Так русская женская поэзия обрела экзотический колорит – Анна Андреевна решила взять в качестве псевдонима фамилию прабабки по материнской линии Прасковьи Ахматовой. Впоследствии поэтесса сочинит легенду, что этот род ведёт своё начало от хана Большой Орды Ахмата, того самого, что соперничал с Иваном III Великим. А стало быть, восходит к самому Чингисхану. 

Анна Ахматова в детстве.
Анна Ахматова в детстве. Фото: АиФ/ http://anna.ahmatova.com/

Величие и поза 

Легенда красивая, но не имеющая ни малейшей связи с реальностью. Зато отлично иллюстрирующая стиль поведения Ахматовой, главной чертой которого все её современники называли величественность. Что проявлялось даже в такой прозе жизни, как застолье с водкой: «Когда Ахматовой наливали, то всегда спрашивали — сколько налить. И Ахматова рукой показывала, что, дескать, хватит. А поскольку жест был — как всё, что Анна Андреевна делала — медленный и величественный, то рюмка успевала наполниться до краёв. Против чего Ахматова не возражала».

Многие, особенно недоброжелатели, принимали это за дешёвое позёрство. Но в том-то всё и дело, что Ахматова обладала могучим поэтическим даром. И не просто обладала — она его осознавала. Грубо говоря, её величие как поэта отчасти давало ей право на величественность в поведении и даже на некоторую позу.

В совокупности это дало любопытный результат. В первый сборник Ахматовой «Вечер», вышедший в 1912 г., вошло стихотворение с ударным началом: «Муж хлестал меня узорчатым, вдвое сложенным ремнём». И ещё одно, первая строфа которого заканчивалась так: «Я на правую руку надела перчатку с левой руки».

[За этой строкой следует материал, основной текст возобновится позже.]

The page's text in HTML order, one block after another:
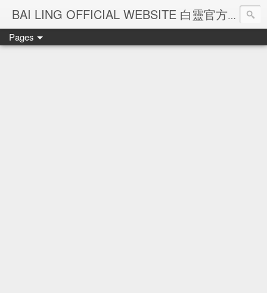
BAI LING OFFICIAL WEBSITE 白靈官方網站
Pages
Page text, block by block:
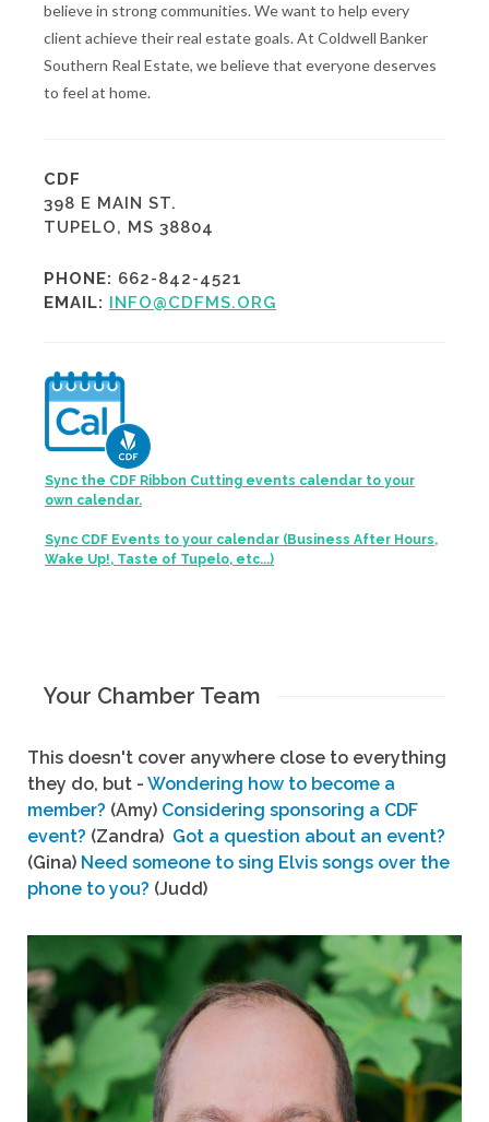
believe in strong communities. We want to help every
client achieve their real estate goals. At Coldwell Banker
Southern Real Estate, we believe that everyone deserves
to feel at home.
CDF
398 E MAIN ST.
TUPELO, MS 38804
PHONE: 662-842-4521
EMAIL: INFO@CDFMS.ORG
Sync the CDF Ribbon Cutting events calendar to your
own calendar.
Sync CDF Events to your calendar (Business After Hours,
Wake Up!, Taste of Tupelo, etc...)
Your Chamber Team
This doesn't cover anywhere close to everything
they do, but - Wondering how to become a
member? (Amy) Considering sponsoring a CDF
event? (Zandra) Got a question about an event?
(Gina) Need someone to sing Elvis songs over the
phone to you? (Judd)
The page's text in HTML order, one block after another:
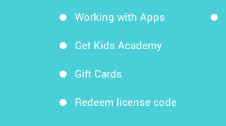
Working with Apps
Get Kids Academy
Gift Cards
Redeem license code
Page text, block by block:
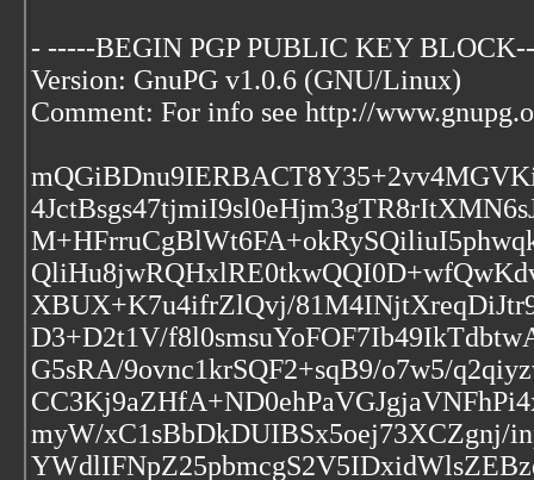
- -----BEGIN PGP PUBLIC KEY
Version: GnuPG v1.0.6 (GNU/Linux)
Comment: For info see http://
XBUX+K7u4ifrZlQvj/
D3+D2t1V/
G5sRA/9ovnc1krSQF2+sqB9/o7w5/
myW/xC1sBbDkDUIBSx5oej73XCZgnj/
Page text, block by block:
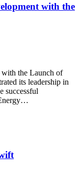
with the
with the Launch of
its leadership in
successful
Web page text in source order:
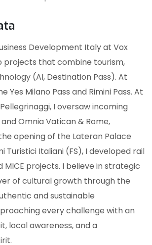
Development Italy at Vox
projects that combine tourism,
(AI, Destination Pass). At
Yes Milano Pass and Rimini Pass. At
I oversaw incoming
Omnia Vatican & Rome,
opening of the Lateran Palace
Turistici Italiani (FS), I developed rail
MICE projects. I believe in strategic
of cultural growth through the
and sustainable
every challenge with an
local awareness, and a
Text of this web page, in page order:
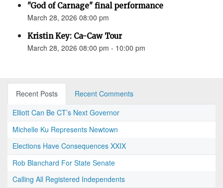
"God of Carnage" final performance
March 28, 2026 08:00 pm
Kristin Key: Ca-Caw Tour
March 28, 2026 08:00 pm - 10:00 pm
Recent Posts
Recent Comments
Elliott Can Be CT’s Next Governor
Michelle Ku Represents Newtown
Elections Have Consequences XXIX
Rob Blanchard For State Senate
Calling All Registered Independents
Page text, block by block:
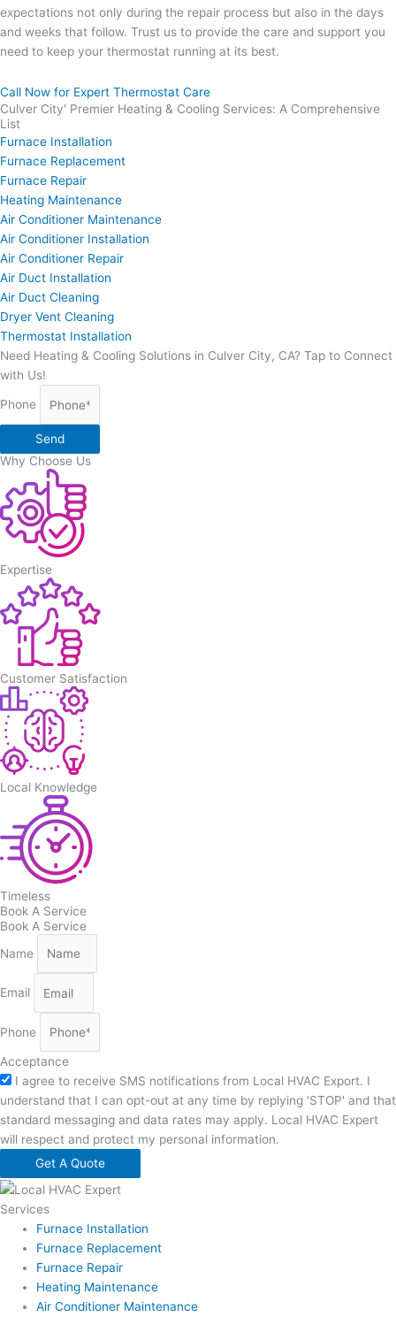
expectations not only during the repair process but also in the days
and weeks that follow. Trust us to provide the care and support you
need to keep your thermostat running at its best.
Call Now for Expert Thermostat Care
Culver City' Premier Heating & Cooling Services: A Comprehensive
List
Furnace Installation
Furnace Replacement
Furnace Repair
Heating Maintenance
Air Conditioner Maintenance
Air Conditioner Installation
Air Conditioner Repair
Air Duct Installation
Air Duct Cleaning
Dryer Vent Cleaning
Thermostat Installation
Need Heating & Cooling Solutions in Culver City, CA? Tap to Connect
with Us!
Phone
Send
Why Choose Us
Expertise
Customer Satisfaction
Local Knowledge
Timeless
Book A Service
Book A Service
Name
Email
Phone
Acceptance
I agree to receive SMS notifications from Local HVAC Export. I
understand that I can opt-out at any time by replying 'STOP' and that
standard messaging and data rates may apply. Local HVAC Expert
will respect and protect my personal information.
Get A Quote
Services
Furnace Installation
Furnace Replacement
Furnace Repair
Heating Maintenance
Air Conditioner Maintenance
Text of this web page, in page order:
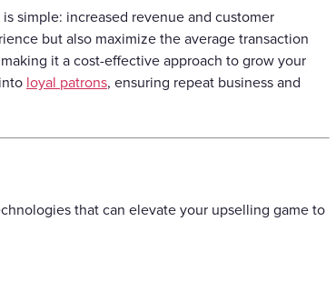
simple: increased revenue and customer
but also maximize the average transaction
it a cost-effective approach to grow your
loyal patrons, ensuring repeat business and
that can elevate your upselling game to
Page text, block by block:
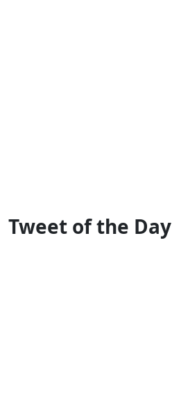
Tweet of the Day
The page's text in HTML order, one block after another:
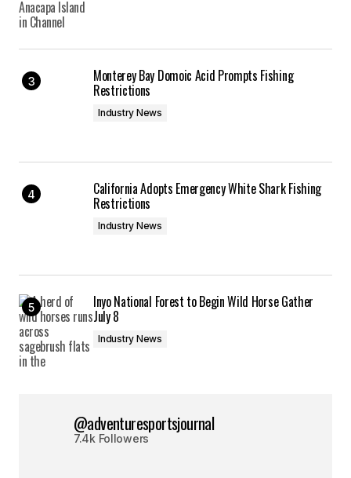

Сборник тиражом всего 300 экземпляров имел ошеломляющий успех, особенно у женщин. Стихи оттуда переписывали от руки, заучивали наизусть. Моментально появился ряд поэтесс, которых называли «подахматовки», а потом и целое направление в женской поэзии, ставшее позже чуть ли не литературным мейнстримом.

«Вся угловатая такая»

И поэтессы, и околопоэтические барышни, придавленные величием Ахматовой и очарованные её лирической героиней, твёрдо уяснили себе две основополагающие с их точки зрения вещи. Первое. Тонко чувствующая женщина обязана пребывать в состоянии аффекта и витания в облаках — если человек не от мира сего, то ему простительно и перчатку не на ту руку надеть. Второе. Тонко чувствующая женщина обязана страдать и переносить страдания подобно ахматовской героине, отхлёстанной ремнём, — стоически скрывая «стоны звонкие», которым, впрочем, иногда можно дать прорваться.

Сила воздействия стихов Ахматовой была грандиозной. Реальный муж Анны Андреевны, поэт Николай Гумилёв, жаловался: «Про меня пустили слух, что я хлещу ремнём не только свою жену, но и молодых поклонниц, предварительно раздев их догола... Ну и что с того, что этого никогда не было? Вся Россия верит, и эту веру ничем не уничтожить. Легенда создана и переживёт нас всех». Золотые слова. Отметим только, что чрезвычайно живучей оказалась не только легенда, но и манера письма, и манера поведения околопоэтических барышень. Помните влюблённую в поэзию второстепенную героиню фильма «Покровские ворота», сыгранную Мариной Дюжевой? «Я вся такая несуразная… вся угловатая такая… такая противоречивая вся!» А ведь её зовут Анна Адамовна — прозрачнее намекнуть было просто нельзя. Между прочим, действие кинокартины происходит в 1957 г. В том же самом году Ахматова, видимо, осознававшая, что натворила и какого джинна выпустила из бутылки, пишет полную самоиронии и отчасти самобичевания эпиграмму, адресованную себе же: «Я научила женщин говорить… Но, Боже, как их замолчать заставить!»

Наверное, уже никак. Барышни, читающие свои стихи со скорбным, «не от мира сего» выражением лица и нервно стягивающие на груди концы ложноклассической «ахматовской» шали, даже сейчас являются непременным атрибутом любого поэтического собрания.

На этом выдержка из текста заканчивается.